Thanks, I am studying the link, but I am afraid that is for very low frequencies limited by default arduino PWM frequency ~490 Hz, my first program post#0 has 720 kHz.

You are confused.

A digital filter is simply a mathematical function that reads numbers in and spits numbers out. The tap coefficients are derived from the required filtering characteristics relative to the assumed data sampling rate. It has absolutely nothing to do with the PWM frequency.

The code you have is not going to work. It's never going to work. Arduino sketches don't have an explicit main() function. Plus, as I pointed out in Reply #9, this code takes its input from and sends its output to a file system. Unless your data is stored on an SD card, your Arduino doesn't have a file system.
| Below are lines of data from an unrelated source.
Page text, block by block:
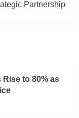
Partnership
Rise to 80% as
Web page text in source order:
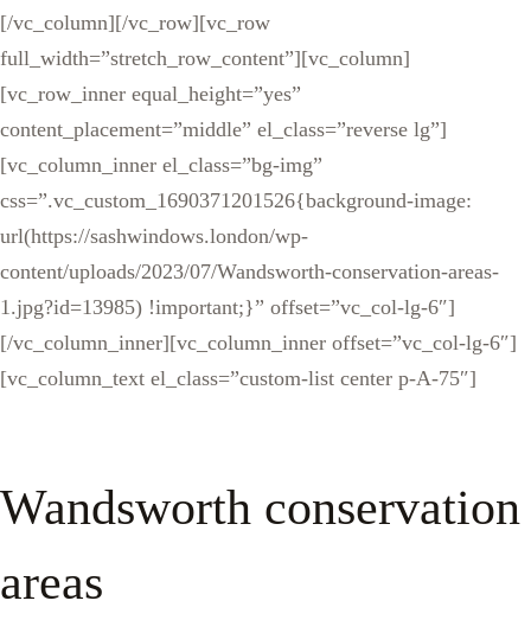
[/vc_column][/vc_row][vc_row
full_width=”stretch_row_content”][vc_column]
[vc_row_inner equal_height=”yes”
content_placement=”middle” el_class=”reverse lg”]
[vc_column_inner el_class=”bg-img”
css=”.vc_custom_1690371201526{background-image:
url(https://sashwindows.london/wp-
content/uploads/2023/07/Wandsworth-conservation-areas-
1.jpg?id=13985) !important;}” offset=”vc_col-lg-6″]
[/vc_column_inner][vc_column_inner offset=”vc_col-lg-6″]
[vc_column_text el_class=”custom-list center p-A-75″]
Wandsworth conservation
areas
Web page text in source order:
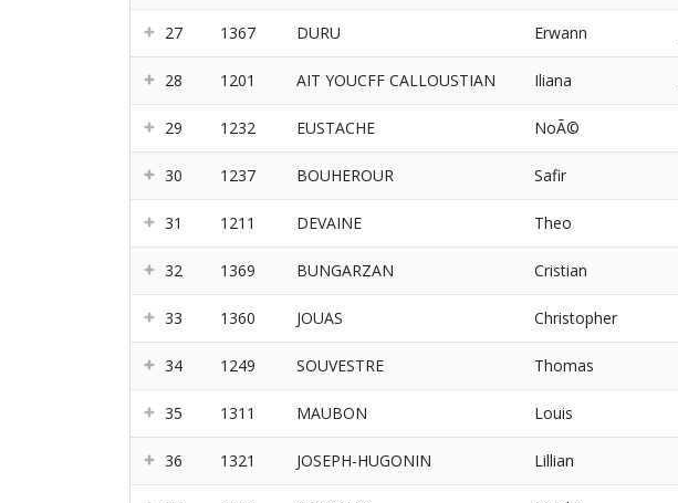
27 1367 DURU Erwann
28 1201 AIT YOUCFF CALLOUSTIAN Iliana
29 1232 EUSTACHE NoÃ©
30 1237 BOUHEROUR Safir
31 1211 DEVAINE Theo
32 1369 BUNGARZAN Cristian
33 1360 JOUAS Christopher
34 1249 SOUVESTRE Thomas
35 1311 MAUBON Louis
36 1321 JOSEPH-HUGONIN Lillian

To get anywhere you're going to need to implement a digital filter that takes one input sample at a time, processes it, and gives you one output sample. You might be able to adapt the guts of the firFloat() function that you got from somewhere to do this. Or, use the library I linked in Reply #11. Or, find a different Arduino filter library. But, the path you're currently on is just a waste of time.

#9 - I still there
#11 = #10 , no pins for input or output.
Or, find a different Arduino filter library = I have already done a lot of searching so far no luck.